Both Marx and Schumpeter believed that capitalism could not be sustained. For Marx, capitalism will reach a crisis brought about by overaccumulation, a crisis characterised by intensified exploitation of workers, a large increase in routine work, and the dramatic fall in the costs of production. A new social order, based on collaborative social principles, would be the inevitable result. For Schumpeter, there is a limit ultimately to total output and creative destruction will be unable to break through this. This will lead to a stagnation of the market and the end of capitalism (Yun, 2015).
Both Marx and Schumpeter argue for the emancipatory significance of the dissolution of capitalism and the promise of a new social order (Adler, 1990, 2001).
More recently, other economists have highlighted the transformational capacities of new technology. For example, Rifkin (2011) and Piketty (2014) both predicted the decline of the labour force, rising inequalities between elite skilled workers and the vast majority who will be unemployed, and a completely changed working week. Their solution is a newsocial contract, with the development of a networked society based on mutual cooperation and not run-on capitalist lines.
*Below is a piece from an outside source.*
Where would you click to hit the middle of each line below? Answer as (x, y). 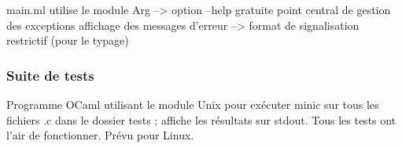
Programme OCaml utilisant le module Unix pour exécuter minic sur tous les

Calls for the social contract to be recalibrated have emerged in response to the increasing pervasiveness of digital technology. The notion of the social contract has a long history, rooted in classic liberal philosophical tradition, including notably Hobbes (2012/1651), Kant (1999/1797), Locke (1987/1689), and Rousseau (1973/1762), and more recently in the work of contractarians such as Nozick (1974), Rawls (1971), and Scanlon (1998). Thought there is significant variation between forms of social contract in the literature, a common thread is that the social contract is viewed as a necessary mechanism to establish fairness of outcomes and social cohesion within a population. In economic versions of social contracts, the nation state is at the heart of any social contract (McCandless et al., 2018). Social contracts establish the set of reciprocal obligations between the state and other key constituencies (Muggah et al., 2012), primary among them are capital and labour.
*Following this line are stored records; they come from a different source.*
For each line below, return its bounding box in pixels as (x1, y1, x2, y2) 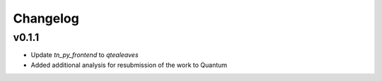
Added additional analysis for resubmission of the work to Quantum (30, 61, 228, 69)
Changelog (13, 11, 79, 26)
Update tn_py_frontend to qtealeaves (30, 51, 139, 59)
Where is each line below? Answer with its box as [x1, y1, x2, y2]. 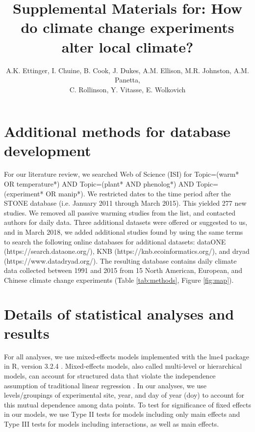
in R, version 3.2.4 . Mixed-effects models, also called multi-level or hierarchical [4, 361, 242, 371]
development [4, 140, 91, 161]
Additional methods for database [4, 121, 230, 141]
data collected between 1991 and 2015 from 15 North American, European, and [4, 265, 243, 275]
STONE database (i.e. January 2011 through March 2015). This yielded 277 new [4, 198, 247, 208]
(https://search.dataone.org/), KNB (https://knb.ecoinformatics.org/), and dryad [4, 246, 250, 256]
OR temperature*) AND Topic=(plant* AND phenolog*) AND [4, 179, 194, 189]
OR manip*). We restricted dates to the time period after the [46, 188, 231, 198]
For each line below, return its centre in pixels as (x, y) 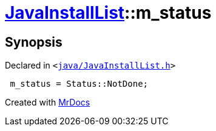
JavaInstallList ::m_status (108, 13)
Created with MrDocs (48, 102)
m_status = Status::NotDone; (79, 84)
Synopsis (34, 42)
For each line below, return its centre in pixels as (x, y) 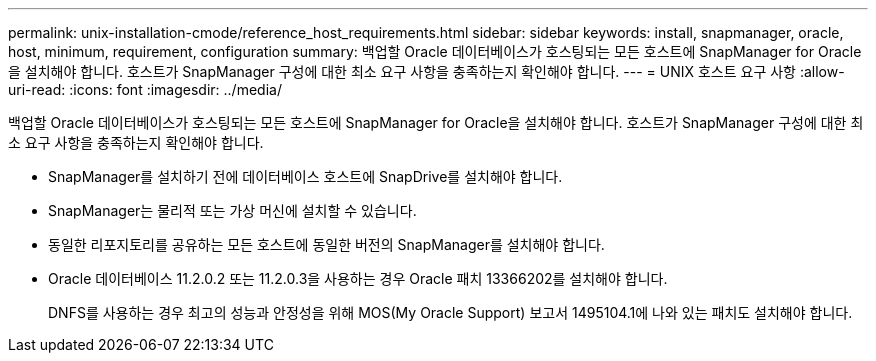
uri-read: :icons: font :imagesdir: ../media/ (145, 89)
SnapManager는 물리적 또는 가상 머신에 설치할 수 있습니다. (232, 210)
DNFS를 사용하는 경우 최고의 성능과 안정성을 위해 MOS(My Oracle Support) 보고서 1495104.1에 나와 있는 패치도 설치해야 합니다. (450, 312)
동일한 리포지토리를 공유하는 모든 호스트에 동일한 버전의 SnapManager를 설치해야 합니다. (326, 244)
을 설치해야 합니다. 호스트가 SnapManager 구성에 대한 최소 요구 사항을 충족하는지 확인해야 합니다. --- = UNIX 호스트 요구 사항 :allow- (426, 71)
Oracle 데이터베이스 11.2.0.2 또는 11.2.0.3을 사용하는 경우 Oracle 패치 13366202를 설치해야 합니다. (358, 278)
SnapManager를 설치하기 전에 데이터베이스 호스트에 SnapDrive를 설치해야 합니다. (305, 176)

It is important to recognise that, for many scholars, the delineation of sharp boundaries between industrial or innovation eras is crude and unreflective of widespread variations between countries, industries and fails to account for strong continuities across eras (Thompson, 2019). Nevertheless, there does seem to be truth in the perspective that there was cohesiveness between key economic actors within national or regional boundaries in the post WW2 era (Thompson, 2003).
The effect of digital technology on the social contract has been a major shift in risk taking away from capital towards labour. For example, the McKinsey Global Institute states that: “individuals have had to assume greater responsibility for their economic outcomes. While many have benefited from this evolution, for a significant number of individuals the changes are spurring uncertainty, pessimism, and a general loss of trust in institutions” (Manyika et al., 2020: 1).
A number of suggestions has been put forward to restructure the social contract. Most focus on the need to induce greater reciprocity and social collaborations, and not simply economic growth and prosperity. They also include methods to reduce growing inequalities of economic and social power. In the next section, we outline some of the core consequences of digital technology for the employment relationship.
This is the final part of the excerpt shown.